Now, let's make a dictionary, mapping the ERZ, start, end, and strand of each CDS to its CDS name:

In [17]:
protein_names = [f"{protein.split('_')[1]}_{protein.split('_')[2]}" for protein in proteins]
protein_names[:5]

['ERZ829061.940-NODE-940-length-32616-cov-5.169129_16',
 'ERZ829061.940-NODE-940-length-32616-cov-5.169129_20',
 'ERZ829061.940-NODE-940-length-32616-cov-5.169129_24',
 'ERZ829061.940-NODE-940-length-32616-cov-5.169129_33',
 'ERZ829061.940-NODE-940-length-32616-cov-5.169129_34']

In [26]:
from Bio import SeqIO

erz_dict = {}

for protein_name in protein_names:
    erz = protein_name.split(".")[0]
    seq_records = SeqIO.parse(glob(f"../contigs/CDS/*-{erz}_CDS.fasta")[0], "fasta")

    fasta_header = [str(record.description) for record in seq_records if str(record.description).split()[0] == protein_name][0]

    start = fasta_header.split(" # ")[1]
    end = fasta_header.split(" # ")[2]
    strand = fasta_header.split(" # ")[3]
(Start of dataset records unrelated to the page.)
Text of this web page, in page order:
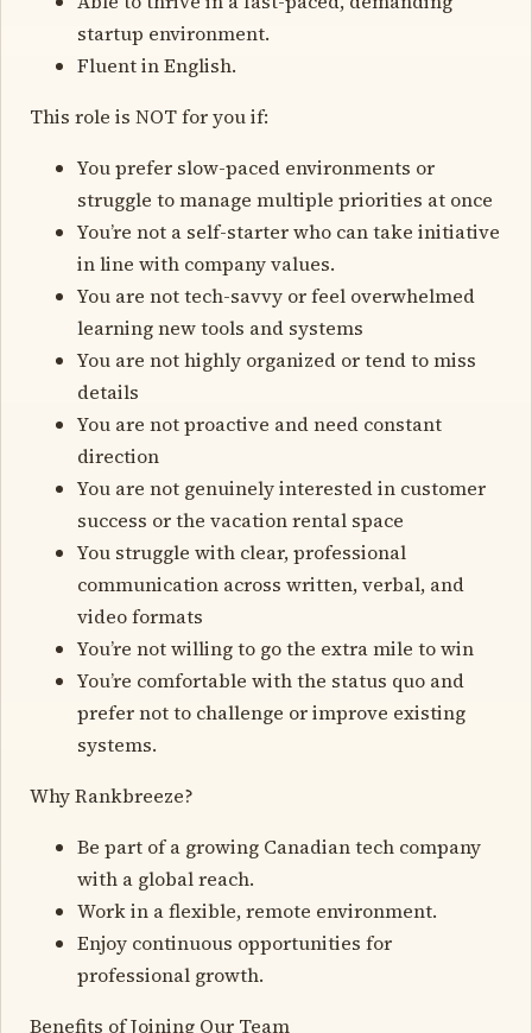
startup environment.
Fluent in English.
This role is NOT for you if:
You prefer slow-paced environments or
struggle to manage multiple priorities at once
You’re not a self-starter who can take initiative
in line with company values.
You are not tech-savvy or feel overwhelmed
learning new tools and systems
You are not highly organized or tend to miss
details
You are not proactive and need constant
direction
You are not genuinely interested in customer
success or the vacation rental space
You struggle with clear, professional
communication across written, verbal, and
video formats
You’re not willing to go the extra mile to win
You’re comfortable with the status quo and
prefer not to challenge or improve existing
systems.
Why Rankbreeze?
Be part of a growing Canadian tech company
with a global reach.
Work in a flexible, remote environment.
Enjoy continuous opportunities for
professional growth.
Benefits of Joining Our Team
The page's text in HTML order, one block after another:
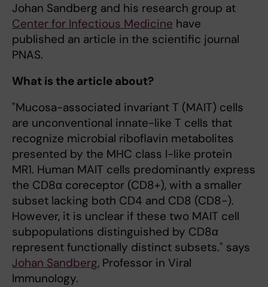
Johan Sandberg and his research group at
Center for Infectious Medicine have
published an article in the scientific journal
PNAS.
What is the article about?
"Mucosa-associated invariant T (MAIT) cells
are unconventional innate-like T cells that
recognize microbial riboflavin metabolites
presented by the MHC class I-like protein
MR1. Human MAIT cells predominantly express
the CD8α coreceptor (CD8+), with a smaller
subset lacking both CD4 and CD8 (CD8-).
However, it is unclear if these two MAIT cell
subpopulations distinguished by CD8α
represent functionally distinct subsets." says
Johan Sandberg, Professor in Viral
Immunology.
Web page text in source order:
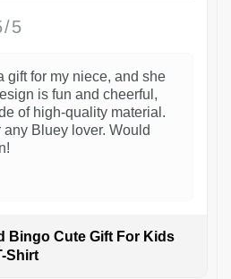
5
gift for my niece, and she
is fun and cheerful,
of high-quality material.
any Bluey lover. Would
Bingo Cute Gift For Kids
Shirt
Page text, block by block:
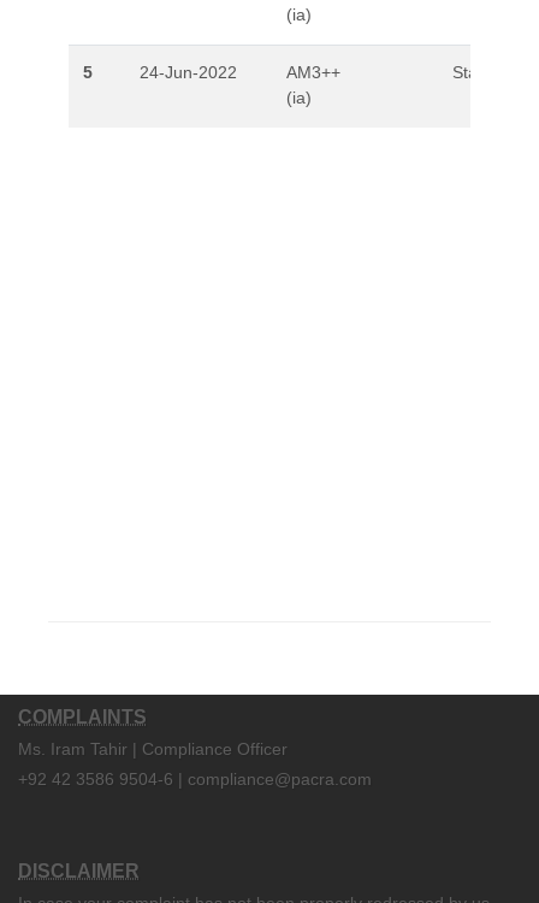
(ia)
5 24-Jun-2022
AM3++
(ia)
Stable
COMPLAINTS
Ms. Iram Tahir | Compliance Officer
+92 42 3586 9504-6 | compliance@pacra.com
DISCLAIMER
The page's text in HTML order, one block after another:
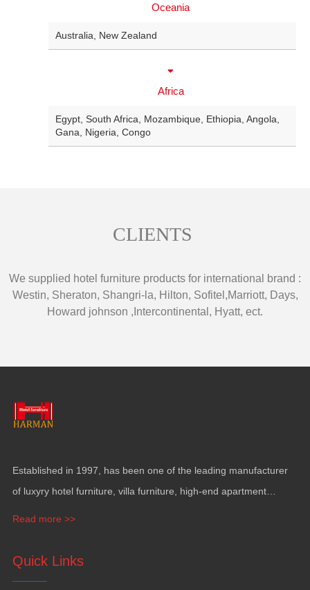
Oceania
Australia New Zealand
Africa
Egypt South Africa Mozambique Ethiopia Angola
Gana
Nigeria Congo
CLIENTS
We supplied hotel furniture products for international brand :
Westin, Sheraton, Shangri-la, Hilton, Sofitel ,Marriott, Days,
Howard johnson , Intercontinental , Hyatt, ect.
Established in 1997, has been one of the leading manufacturer
of luxyry hotel furniture villa furniture
high-end apartment
Read more >>
Quick Links
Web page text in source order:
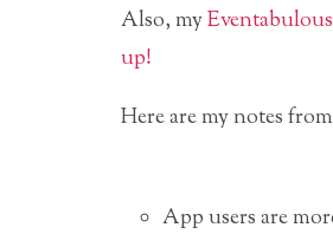
Also, my
up!
Here are my notes
App users are
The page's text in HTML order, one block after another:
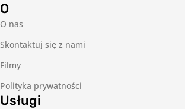
O
O nas
Skontaktuj się z nami
Filmy
Polityka prywatności
Usługi

    erz_dict["_".join((erz, start, end, strand))] = protein_name

And finally, let's go through the metadata DataFrame and use the ERZ, start, end, and strand to map CDS names to MGYPs!

In [30]:
mgyp_dict = {}

for _, row in metadata_df.iterrows():
    try:
        mgyp_dict[erz_dict["_".join((row["ERZ"], str(row["Start"]), str(row["End"]), str(row["Strand"])))]] = row["MGYP"]
    except KeyError:
        continue

mgyp_dict

{'ERZ1292623.197-Hain-H51-01um-R1-197-length-68997-cov-24_53': 'MGYP001563014911',
 'ERZ1292627.123-Hain-H51-01um-R2-123-length-75432-cov-26.213301_11': 'MGYP001563014911',
 'ERZ1292643.32-Hain-H51-01um-R3-32-length-121540-cov-21.638293_11': 'MGYP001563014911',
 'ERZ1292623.197-Hain-H51-01um-R1-197-length-68997-cov-24_52': 'MGYP001563980993',
 'ERZ1292623.1172-Hain-H51-01um-R1-1172-length-25845-cov-16_21': 'MGYP001564069982',
 'ERZ1292643.876-Hain-H51-01um-R3-876-length-26228-cov-21.493715_21': 'MGYP001564069982',
 'ERZ1292623.1172-Hain-H51-01um-R1-1172-length-25845-cov-16_22': 'MGYP001566592428',
 'ERZ1292643.876-Hain-H51-01um-R3-876-length-26228-cov-21.493715_22': 'MGYP001566592428',
 'ERZ1292623.197-Hain-H51-01um-R1-197-length-68997-cov-24_35': 'MGYP001568093992',
 'ERZ1292627.123-Hain-H51-01um-R2-123-length-75432-cov-26.213301_29': 'MGYP001568093992',
 'ERZ1292643.32-Hain-H51-01um-R3-32-length-121540-cov-21.638293_29': 'MGYP001568093992',
 'ERZ1292623.197-Hain-H51-01um-R1-197-lengt

Brilliant! There's a script `scripts/make_saccharide_glycosyltransferase_list.py` which will do the above processing and write a text file of MGYPs.